If you write a script like the above and run it, it'll say "Please type something" and wait until you do and press enter, then tell you what you typed. Note the following three points:

 * This is an example of STDIN from the keyboard, i.e. user interaction, which can be used to make text-based role playing games, or for interactive menus, etc.
 * The angle-brackets readline operator only processes one line at a time, and lines are (by default) delimited by the newline character. So the program knows that you've finished typing the input when you press 'enter'. If you want more than one line of input, you could use a loop (more on that later).
 * Instead of typing the input to STDIN, you could redirect it with a pipe!

An example of a bash command that would do this:

```
echo "my input" | perl thescript.pl 
```

If your input has more than one line (e.g. a multi-line file) and you want to process each line as it comes in through the stream, use a `while` loop like so:

In [4]:
%%perl

# This code won't work in Jupyter notebook because it requires external input

while (<STDIN>) {
    # Remember the $_ special variable holds the current line read from the stream in this loop
    chomp; # Chop off the end-of-line character
    my $line = $_; 
    print "The current line is: $line\n";
}

Translated to English: `while` there is still something coming in through the STDIN input stream, do the following: chomp off the end of line character, assign the current line of input to a new variable called `$line`, and print a message to STDOUT saying what that input was. Rinse and repeat.

What happens if you run this perl code without a pipe to STDIN?

```
perl thescript.pl
```

Then you'll be faced with a silent prompt like before, and the <STDIN> will accept input from keyboard. But wait, previously you could tell it when you reached the end of input by pressing 'enter' because the <> operator only reads one line at a time. Now that you've nested it in a loop, how do you stop?

You should have asked that question before trying to run the script! Simply type `Ctrl-D`, which is the End of Transmission (EOT) character. This is an example of a [control character](https://en.wikipedia.org/wiki/Control_character), which date back to the days when the default output of a computer was a printer rather than a screen, and has origins in telegraphic codes. 
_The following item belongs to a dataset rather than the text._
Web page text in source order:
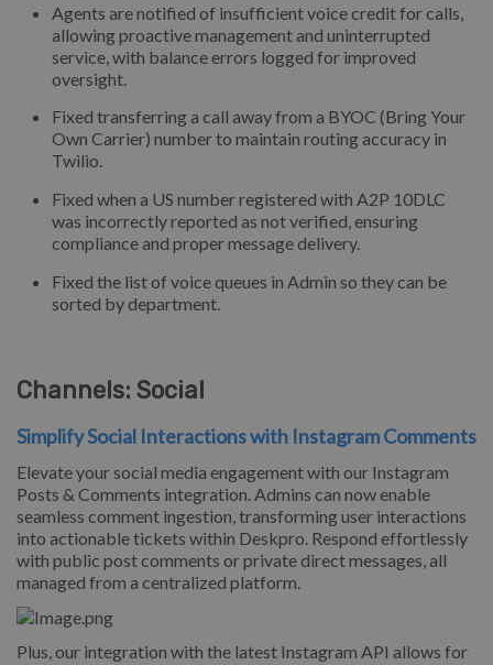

## Extra: Reading whole file into a string

Perl's default is to read files line by line. This is because it was designed for processing text like tables and log files, where each line is an entry.
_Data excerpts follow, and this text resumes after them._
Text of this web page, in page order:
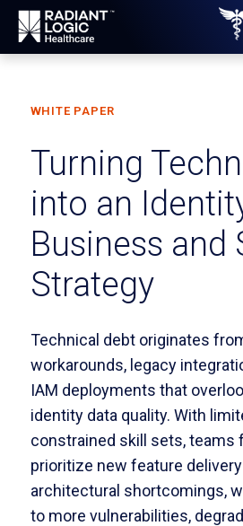
WHITE PAPER
Turning
into an
Business and
Strategy
Technical debt originates
workarounds, legacy
IAM deployments that
identity data quality. With
constrained skill sets, teams
prioritize new feature
architectural shortcomings,
to more vulnerabilities,
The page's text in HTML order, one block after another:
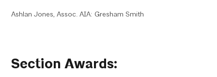
Ashlan Jones, Assoc. AIA: Gresham Smith
Section Awards:
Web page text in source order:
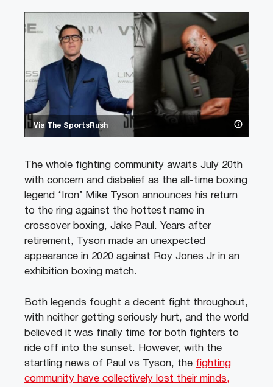
Via The SportsRush
The whole fighting community awaits July 20th
with concern and disbelief as the all-time boxing
legend ‘Iron’ Mike Tyson announces his return
to the ring against the hottest name in
crossover boxing, Jake Paul. Years after
retirement, Tyson made an unexpected
appearance in 2020 against Roy Jones Jr in an
exhibition boxing match.
Both legends fought a decent fight throughout,
with neither getting seriously hurt, and the world
believed it was finally time for both fighters to
ride off into the sunset. However, with the
startling news of Paul vs Tyson, the fighting
community have collectively lost their minds,
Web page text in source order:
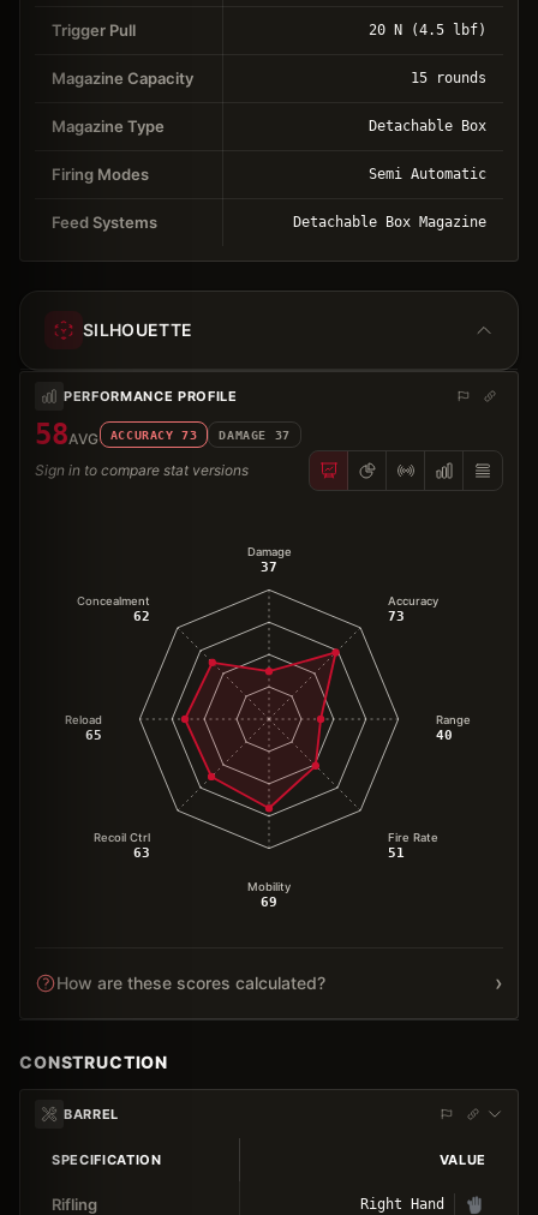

Sometimes it makes sense to have the entire file in a single string, e.g. to apply a regex to search within the whole file. You can still split it up later into lines using `split` on the newline character `\n`. 

To do this, you'll need to look "under the hood". 

There is a special variable called `$/` (that's the normal slash), the *input record separator*. The default value is `\n` (hence each line represents one record). To "slurp" a file into a single string, you'll want to tell Perl that there is no separator, i.e. let `$/` be undefined. 

However, you only want this to apply to a single file and not for your entire script. To "isolate" this undefining of the input record separator, use the command `local` and fence off the slurping within curly braces.

In [5]:
%%perl

my $file = "demo_argv.pl";
my $contents; # Define variable to hold the contents
{ # Curly braces to contain the local definition of the separator
    open (my $fh, "<", $file) or die ("$!"); # Open file
    local $/ = undef; # Temporarily undefine the separator
    $contents = <$fh>; # Slurp!
    close $fh;
}
print length($contents); # Length of file contents in characters

297

## Remove files generated in this tutorial

In [63]:
%%bash

rm perlIO_example_*

# Exercises

Write scripts for the following tasks:

 * Write a table of integers from 1 to 100 and their squares to a new file. (Hint: Use a `for` loop.)
 * Add the integers from 101 to 200 and their squares to the same file that you created in the previous exercise. 
 * Read a Fasta file and report only the header lines. (Hint: Use `if` and regex.)